The ancient mind of the magician, perpetually refreshed through the ages, and stored with wisdom that few have time to acquire, perceived the ring of mere flattery in this statement, and yet he was not immune from this earthly seduction. He let Ramon Alonzo go.
“Go in the morning,” he said, “and be back before the sun is westering.”
Ramon Alonzo rejoiced. But the magician only cared that he had got the young man’s shadow. For his power was chiefly over shadowy things, and he lusted for shadows as others lust for the substance, having learned by ages of learning the utter vanity of substantial things. And he counted the secret of gold well yielded up in exchange for a shadow; for he knew how men set their hearts and hopes on gold, and how it failed them, and wot well that these hopes could not be built on a shadow.

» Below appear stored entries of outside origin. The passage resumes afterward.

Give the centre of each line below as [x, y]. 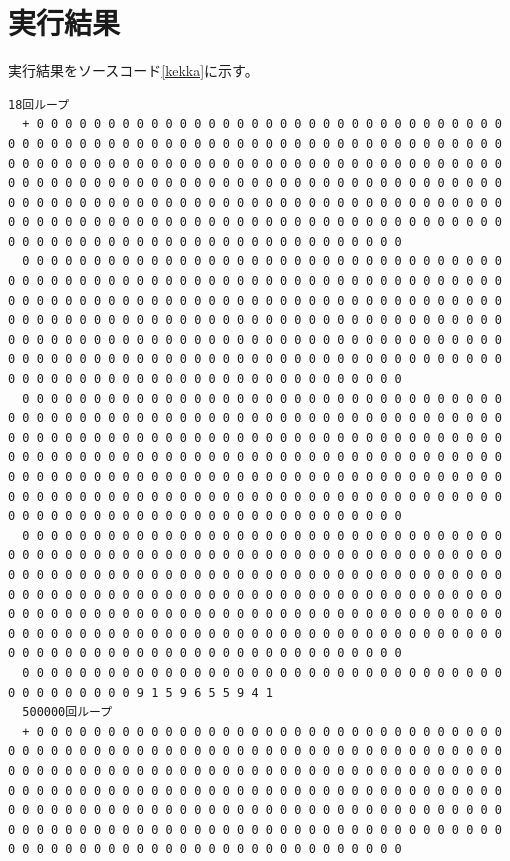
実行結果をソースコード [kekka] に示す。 [133, 70]
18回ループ [39, 104]
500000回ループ [67, 712]
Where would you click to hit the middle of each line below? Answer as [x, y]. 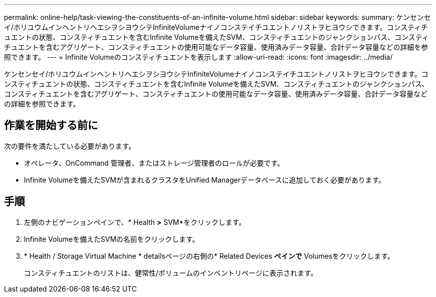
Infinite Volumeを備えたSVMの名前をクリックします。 [112, 239]
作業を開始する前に [51, 125]
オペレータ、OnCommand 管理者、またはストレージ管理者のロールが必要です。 [154, 163]
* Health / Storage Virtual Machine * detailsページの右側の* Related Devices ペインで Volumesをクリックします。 [209, 256]
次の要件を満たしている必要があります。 [70, 146]
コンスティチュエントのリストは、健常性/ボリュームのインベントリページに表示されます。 [171, 273]
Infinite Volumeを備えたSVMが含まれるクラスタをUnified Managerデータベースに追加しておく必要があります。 [205, 180]
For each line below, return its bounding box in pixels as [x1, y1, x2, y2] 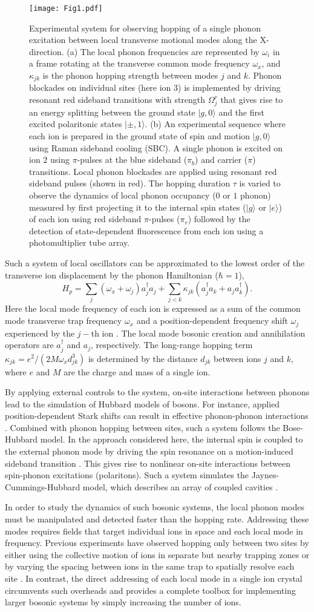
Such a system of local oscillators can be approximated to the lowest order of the [5, 256, 305, 269]
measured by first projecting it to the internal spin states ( [29, 200, 246, 213]
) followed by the [188, 212, 250, 225]
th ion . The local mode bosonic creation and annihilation [91, 326, 306, 339]
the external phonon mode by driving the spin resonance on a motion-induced [5, 445, 293, 458]
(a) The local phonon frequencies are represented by [67, 45, 260, 58]
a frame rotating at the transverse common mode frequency [29, 57, 250, 70]
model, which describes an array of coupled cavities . [82, 480, 278, 493]
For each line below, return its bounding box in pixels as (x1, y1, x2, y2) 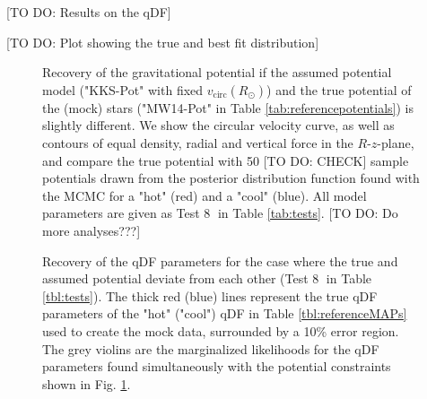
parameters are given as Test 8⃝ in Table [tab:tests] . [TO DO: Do (42, 204, 398, 222)
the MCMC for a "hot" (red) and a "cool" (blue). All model (42, 186, 367, 204)
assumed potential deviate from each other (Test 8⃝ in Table (42, 269, 372, 288)
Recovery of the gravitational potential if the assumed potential (42, 63, 392, 82)
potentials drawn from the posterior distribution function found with (42, 169, 420, 187)
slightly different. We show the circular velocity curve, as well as (42, 116, 395, 134)
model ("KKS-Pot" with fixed (42, 80, 204, 99)
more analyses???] (42, 221, 141, 239)
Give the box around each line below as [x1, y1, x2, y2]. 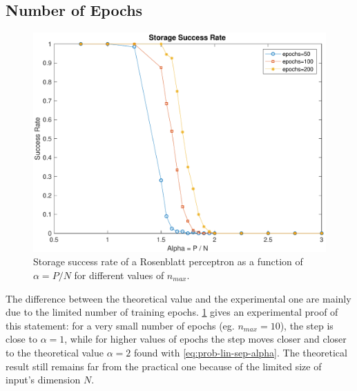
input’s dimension [6, 372, 81, 387]
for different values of [74, 267, 164, 282]
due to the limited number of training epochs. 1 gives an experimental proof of [6, 305, 338, 319]
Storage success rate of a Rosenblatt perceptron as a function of [33, 254, 303, 269]
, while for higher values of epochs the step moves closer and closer [64, 332, 347, 346]
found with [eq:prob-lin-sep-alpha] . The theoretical [133, 345, 347, 359]
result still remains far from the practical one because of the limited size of [6, 359, 322, 373]
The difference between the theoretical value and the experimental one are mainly [6, 291, 351, 305]
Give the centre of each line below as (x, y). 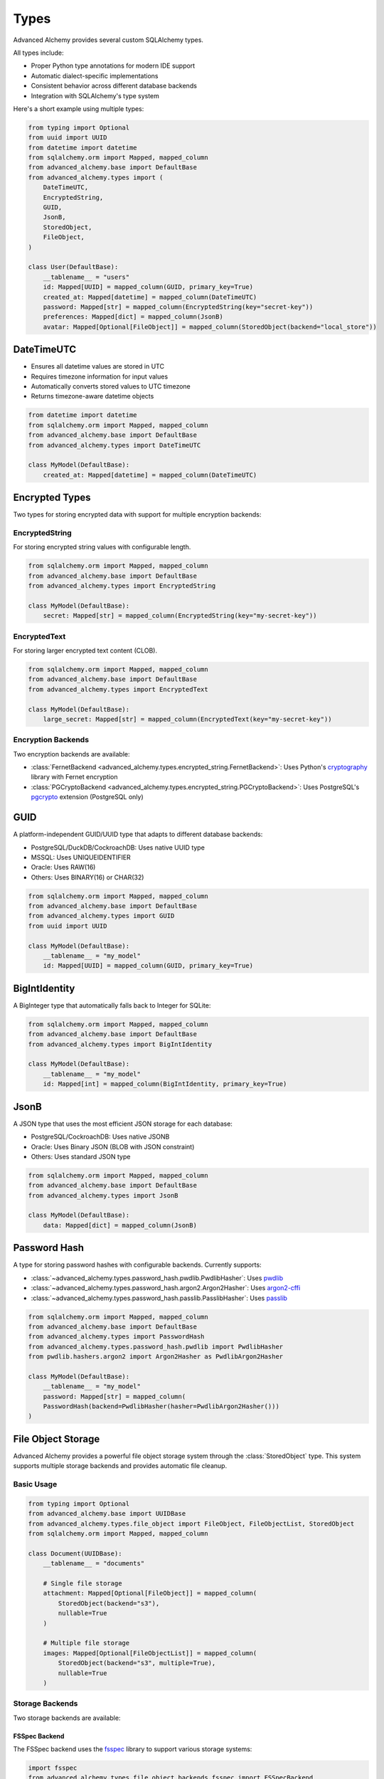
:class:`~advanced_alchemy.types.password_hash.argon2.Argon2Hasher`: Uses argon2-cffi (166, 1288)
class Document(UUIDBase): (75, 1553)
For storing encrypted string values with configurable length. (102, 547)
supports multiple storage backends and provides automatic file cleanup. (120, 1466)
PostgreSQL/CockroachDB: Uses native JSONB (100, 1137)
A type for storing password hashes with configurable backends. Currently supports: (138, 1265)
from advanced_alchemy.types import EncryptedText (118, 689)
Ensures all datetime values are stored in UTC (98, 366)
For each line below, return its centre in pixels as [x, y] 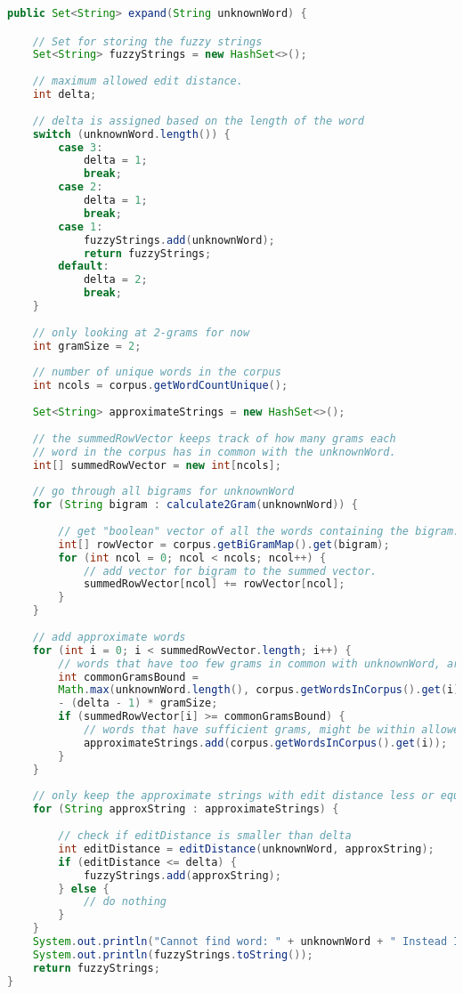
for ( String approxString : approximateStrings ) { [186, 809]
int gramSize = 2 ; [87, 346]
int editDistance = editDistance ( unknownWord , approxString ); [246, 849]
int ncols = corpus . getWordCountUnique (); [160, 386]
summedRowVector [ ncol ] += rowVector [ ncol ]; [214, 584]
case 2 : [81, 187]
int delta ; [65, 95]
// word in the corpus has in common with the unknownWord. [214, 452]
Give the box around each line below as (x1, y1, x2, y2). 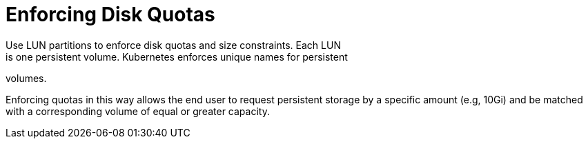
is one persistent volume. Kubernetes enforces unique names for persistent (6, 50, 348, 63)
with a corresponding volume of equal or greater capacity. (6, 105, 270, 117)
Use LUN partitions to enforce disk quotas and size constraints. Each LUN (6, 39, 341, 51)
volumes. (6, 72, 47, 84)
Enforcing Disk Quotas (6, 3, 215, 26)
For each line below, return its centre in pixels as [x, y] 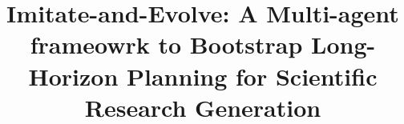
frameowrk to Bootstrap [166, 44]
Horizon [73, 76]
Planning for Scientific [252, 76]
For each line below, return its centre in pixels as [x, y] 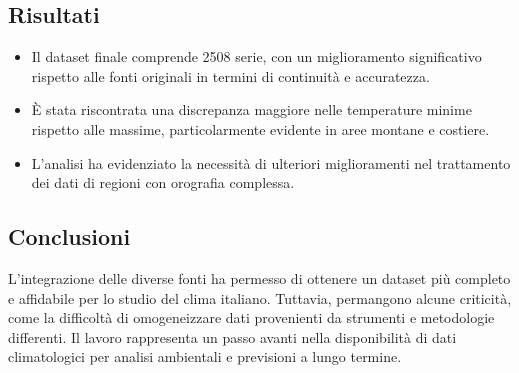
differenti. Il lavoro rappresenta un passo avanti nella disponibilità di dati [232, 336]
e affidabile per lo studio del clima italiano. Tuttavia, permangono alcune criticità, [260, 297]
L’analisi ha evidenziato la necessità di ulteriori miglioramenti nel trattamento [271, 162]
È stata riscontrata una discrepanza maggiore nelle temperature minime [251, 109]
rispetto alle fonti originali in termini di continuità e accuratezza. [230, 75]
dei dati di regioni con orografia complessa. [163, 182]
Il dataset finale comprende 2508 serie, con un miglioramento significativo [256, 56]
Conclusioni [69, 236]
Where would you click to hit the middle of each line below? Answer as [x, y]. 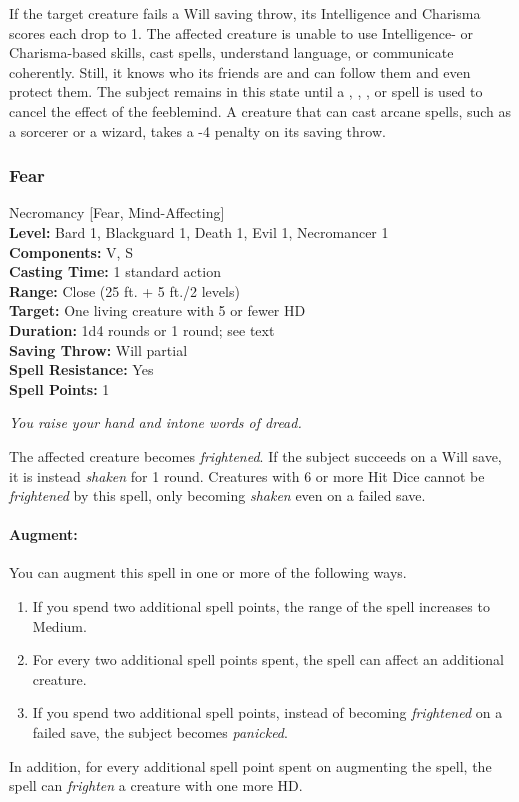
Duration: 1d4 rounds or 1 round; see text [142, 329]
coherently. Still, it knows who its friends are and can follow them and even [240, 71]
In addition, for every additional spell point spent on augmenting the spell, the [250, 765]
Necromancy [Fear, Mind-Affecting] [117, 212]
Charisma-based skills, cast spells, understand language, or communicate [231, 52]
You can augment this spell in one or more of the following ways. [208, 572]
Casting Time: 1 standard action [115, 271]
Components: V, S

And Ramon Alonzo went, light of heart, to find the charwoman, to let her see how little, as he supposed, he had lost by giving away his shadow. The magician returned to his box and took all his shadows out, and enjoyed amongst them awhile that absolute power that ancient monarchs had, who had no laws to control them or hostile neighbours to fear.
And while the magician was revelling in his power, in the quiet and gloom of his room, Ramon Alonzo, guided by his more human sympathies, was telling the charwoman that he had seen the shadow-box, and knew where it lay in the cobwebs behind a crocodile, and hoped somehow to coax it open and rescue her shadow. While she sighed and shook her head he walked often up and down before a window so that she saw the shadow, and could see she never suspected the price he had paid for the sight he had had of the shadow-box. And he, as he saw that perfect copy running so nimbly behind him, believed with the blindness of youth that he had paid nothing.